▸ **Exercise**: Using the data that follows, give again word for word the lines between the one holding "uden konkrete skridt endnu. Med stigende" and the one holding "poceni in preprosto", inclusive. Omit the pictures.

▸ **Recorded information**:
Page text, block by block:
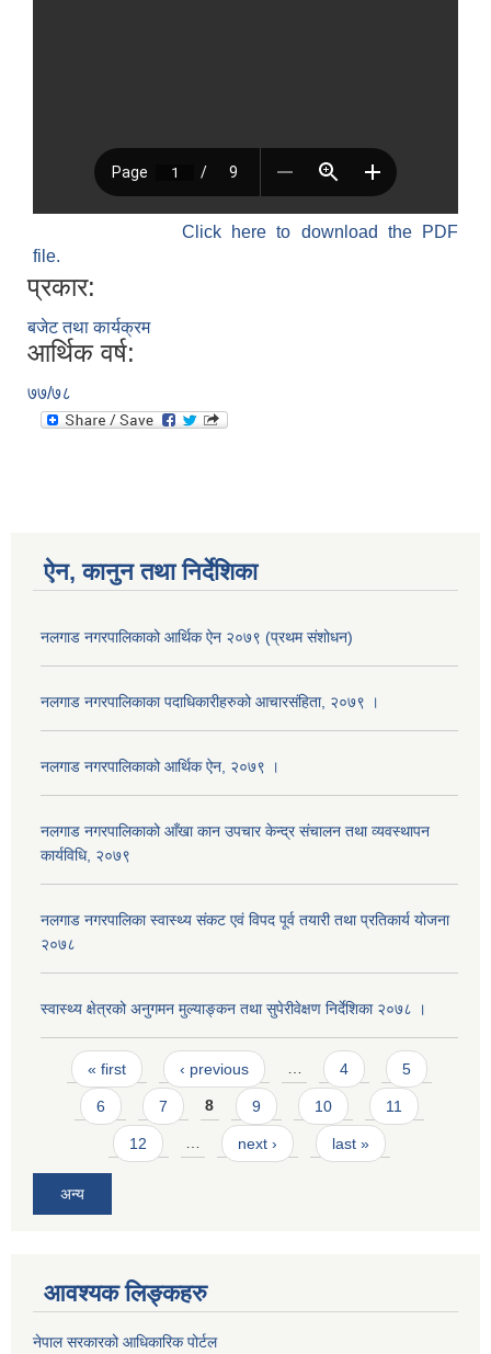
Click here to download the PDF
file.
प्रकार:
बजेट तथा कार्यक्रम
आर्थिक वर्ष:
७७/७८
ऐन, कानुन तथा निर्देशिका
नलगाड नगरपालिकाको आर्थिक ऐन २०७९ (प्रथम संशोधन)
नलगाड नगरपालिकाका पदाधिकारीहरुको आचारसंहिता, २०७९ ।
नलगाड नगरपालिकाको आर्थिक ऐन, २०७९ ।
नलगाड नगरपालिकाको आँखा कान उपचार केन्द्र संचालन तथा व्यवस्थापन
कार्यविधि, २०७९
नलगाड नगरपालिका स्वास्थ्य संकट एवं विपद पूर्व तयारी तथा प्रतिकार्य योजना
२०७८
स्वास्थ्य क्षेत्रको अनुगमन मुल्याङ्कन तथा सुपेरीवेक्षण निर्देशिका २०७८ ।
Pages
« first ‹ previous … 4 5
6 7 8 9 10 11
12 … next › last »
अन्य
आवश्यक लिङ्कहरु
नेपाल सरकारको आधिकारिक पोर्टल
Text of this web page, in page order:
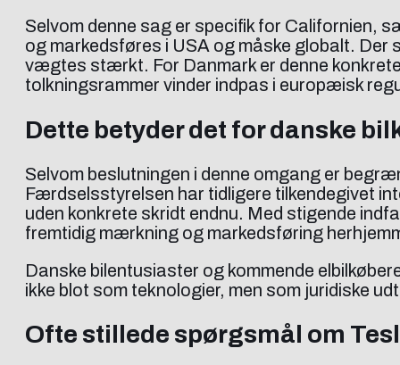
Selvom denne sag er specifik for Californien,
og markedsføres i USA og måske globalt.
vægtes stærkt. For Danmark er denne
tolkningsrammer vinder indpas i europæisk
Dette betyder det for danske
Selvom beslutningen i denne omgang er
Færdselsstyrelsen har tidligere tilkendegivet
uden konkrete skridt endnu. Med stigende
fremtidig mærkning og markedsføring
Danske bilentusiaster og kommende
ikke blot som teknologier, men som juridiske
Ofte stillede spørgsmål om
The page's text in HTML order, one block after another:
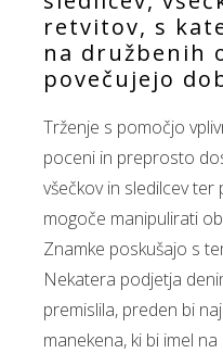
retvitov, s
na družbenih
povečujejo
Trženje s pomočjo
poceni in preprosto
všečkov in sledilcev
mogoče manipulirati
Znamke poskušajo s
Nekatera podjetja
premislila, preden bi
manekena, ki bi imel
---
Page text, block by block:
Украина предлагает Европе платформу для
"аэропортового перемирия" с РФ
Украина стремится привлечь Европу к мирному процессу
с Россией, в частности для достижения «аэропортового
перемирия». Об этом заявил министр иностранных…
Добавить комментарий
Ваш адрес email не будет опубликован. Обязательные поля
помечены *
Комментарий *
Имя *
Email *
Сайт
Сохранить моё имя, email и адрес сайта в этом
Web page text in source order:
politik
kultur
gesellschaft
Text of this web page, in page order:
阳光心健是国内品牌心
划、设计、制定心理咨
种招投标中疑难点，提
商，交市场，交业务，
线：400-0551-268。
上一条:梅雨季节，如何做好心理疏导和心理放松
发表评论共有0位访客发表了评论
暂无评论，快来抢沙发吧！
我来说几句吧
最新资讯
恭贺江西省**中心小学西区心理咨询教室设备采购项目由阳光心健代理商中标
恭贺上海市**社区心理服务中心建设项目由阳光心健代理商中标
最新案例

▸ **Result for this task**:
uden konkrete skridt endnu. Med stigende
fremtidig mærkning og markedsføring
Danske bilentusiaster og kommende
ikke blot som teknologier, men som juridiske
Ofte stillede spørgsmål om
The page's text in HTML order, one block after another:
retvitov, s
na družbenih
povečujejo
Trženje s pomočjo
poceni in preprosto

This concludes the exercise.